PROBLEM: For the records that follow, please set down exactly the lines between the one holding "Management) tool for" and the one holding "where the acoustic", inclusive, and only those.

SUPPLIED RECORDS:
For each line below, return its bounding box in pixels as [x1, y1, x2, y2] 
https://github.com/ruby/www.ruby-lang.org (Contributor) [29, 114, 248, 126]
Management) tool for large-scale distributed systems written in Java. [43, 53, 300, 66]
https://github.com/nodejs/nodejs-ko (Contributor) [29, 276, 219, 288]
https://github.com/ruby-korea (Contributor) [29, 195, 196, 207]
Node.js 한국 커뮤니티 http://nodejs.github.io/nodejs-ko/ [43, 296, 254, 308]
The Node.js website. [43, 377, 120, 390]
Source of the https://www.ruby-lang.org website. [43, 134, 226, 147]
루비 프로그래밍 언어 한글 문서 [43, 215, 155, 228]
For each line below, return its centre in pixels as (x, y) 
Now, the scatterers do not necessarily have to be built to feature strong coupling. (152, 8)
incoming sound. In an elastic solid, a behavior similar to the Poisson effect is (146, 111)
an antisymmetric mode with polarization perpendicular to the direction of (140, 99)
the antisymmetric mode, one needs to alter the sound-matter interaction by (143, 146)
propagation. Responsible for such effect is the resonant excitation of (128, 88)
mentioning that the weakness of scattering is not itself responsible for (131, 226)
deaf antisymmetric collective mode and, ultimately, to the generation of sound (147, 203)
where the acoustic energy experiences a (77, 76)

* * *

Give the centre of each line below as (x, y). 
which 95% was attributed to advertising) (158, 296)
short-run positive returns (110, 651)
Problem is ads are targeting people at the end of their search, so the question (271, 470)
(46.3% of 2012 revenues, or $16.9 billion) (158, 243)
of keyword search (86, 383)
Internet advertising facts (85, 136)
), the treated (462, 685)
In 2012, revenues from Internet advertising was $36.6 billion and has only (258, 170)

...

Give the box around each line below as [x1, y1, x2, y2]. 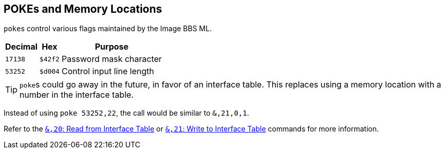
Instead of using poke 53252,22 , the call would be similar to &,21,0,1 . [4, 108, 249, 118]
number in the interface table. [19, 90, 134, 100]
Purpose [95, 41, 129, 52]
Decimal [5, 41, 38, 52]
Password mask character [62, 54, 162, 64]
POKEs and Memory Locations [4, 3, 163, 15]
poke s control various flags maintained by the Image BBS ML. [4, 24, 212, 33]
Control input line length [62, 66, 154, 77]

OUTPUT BELOW:
Management) tool for large-scale distributed systems written in Java. [43, 53, 300, 66]
https://github.com/nodejs/nodejs-ko (Contributor) [29, 276, 219, 288]
https://github.com/ruby-korea (Contributor) [29, 195, 196, 207]
Node.js 한국 커뮤니티 http://nodejs.github.io/nodejs-ko/ [43, 296, 254, 308]
The Node.js website. [43, 377, 120, 390]
Source of the https://www.ruby-lang.org website. [43, 134, 226, 147]
루비 프로그래밍 언어 한글 문서 [43, 215, 155, 228]
For each line below, return its centre in pixels as (x, y) 
Now, the scatterers do not necessarily have to be built to feature strong coupling. (152, 8)
incoming sound. In an elastic solid, a behavior similar to the Poisson effect is (146, 111)
an antisymmetric mode with polarization perpendicular to the direction of (140, 99)
the antisymmetric mode, one needs to alter the sound-matter interaction by (143, 146)
propagation. Responsible for such effect is the resonant excitation of (128, 88)
mentioning that the weakness of scattering is not itself responsible for (131, 226)
deaf antisymmetric collective mode and, ultimately, to the generation of sound (147, 203)
where the acoustic energy experiences a (77, 76)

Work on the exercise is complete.